Bu höyük, adını en yüksek noktasında yer alan eski bir çiftlik evinden (Kızçiftliği ) almaktadır. Antik kaynaklardan Strabon, Sokrates ve Plinius bu bölgede Kisthene adında bir kentten söz ederler.Fakat yer olarak  Strabon Kisthene’yi, Edremit Körfezi’ndeki Pura Burnu/ Pyrrha ile Midilli Adası’nın Anadolu’daki arazileri arasına koyarken, Mela’ya göre: Kisthene, Adramytteion (Ören, Burhaniye) ile Kane/Kanai (Dikili, Killik) arasındaki küçük bir şehirdir.

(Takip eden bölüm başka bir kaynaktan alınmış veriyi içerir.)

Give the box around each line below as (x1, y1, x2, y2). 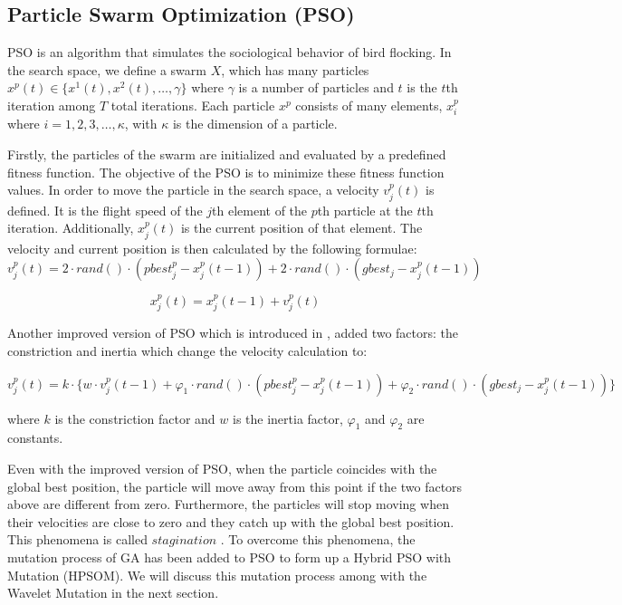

Sokrates’te Sparta Kralı Agisilaos önderliğinde İ.Ö. 397 yılında Kisthene’nin ele geçirildiğini ve 100 Talent vergiye bağlandığını yazmaktadır.

Bulunan sikkelerde kist yazması, M.Ö. 4. yy da Pers Satrabı Orantes adına para basmış olan Kisthene , yakınında bulunan ve adına para basmış olan Adramyttion kenti dışında Edremit Körfezi’nin güneyinde önemli bir şehir gibi algılanmaktadır.

Gümüş 2.73 gram / Tetrobol / Ön yüzünde çömelmiş kalkanla kendisine siper almışKisthene satrapı büstü / Arka yüzünde kanatlı domuz ve OPO-NT-A yazısı bulunur

Gümüş 2.65 gram / Tetrobol / Ön yüzünde çömelmiş kalkanla kendisine siper almış Kisthene satrapı büstü / Arka yüzünde kanatlı domuz ve OPO-NT-A yazısı bulunur

Bu antik kent içinmi yada başka bir antik kentmi Passanda adı ile anılan başka bir kent ismi de düşünülmektedir(.Pasada/Pasanda/Passanda/Paassanda/Pa(s)sa-wanda) Stefano Bizantinos, Passandayı(Passandra) Adramytteion ile Kisthene yakınında bir yerleşim olarak tanımlamaktadır. Kiepert ise oluşturduğu haritada, Passanda’yı Gömeç yakınında bir yerde olduğu kanaatindedir.

Bölgede en yakın dönemde araştırma yapan Alman araştırmacı Stauber’e göre ise Passanda, Ayvalık ile Gömeç arasında yer alan bir kıyı yerleşimidir. Ancak Stauber Kistenenin Gömeç’e daha yakın bir yerleşim olduğu fikrinden yola çıkarak, Passanda ihtimalini düşük tutarak ve Kız Çiftliği Höyüğünün Kistene olma olasılığı üzerinde durmaktadır.

Arkeolog ve Tarihçi Prof.Dr. Engin Beksaç ” Tarihin Işığında Burhaniye” Kitabında ve Kültür Bakanlığı Araştırma Sonuçları raporlarında Kız Çiftliği Höyüğünün Kisthene olduğunu vurgulamaktadır.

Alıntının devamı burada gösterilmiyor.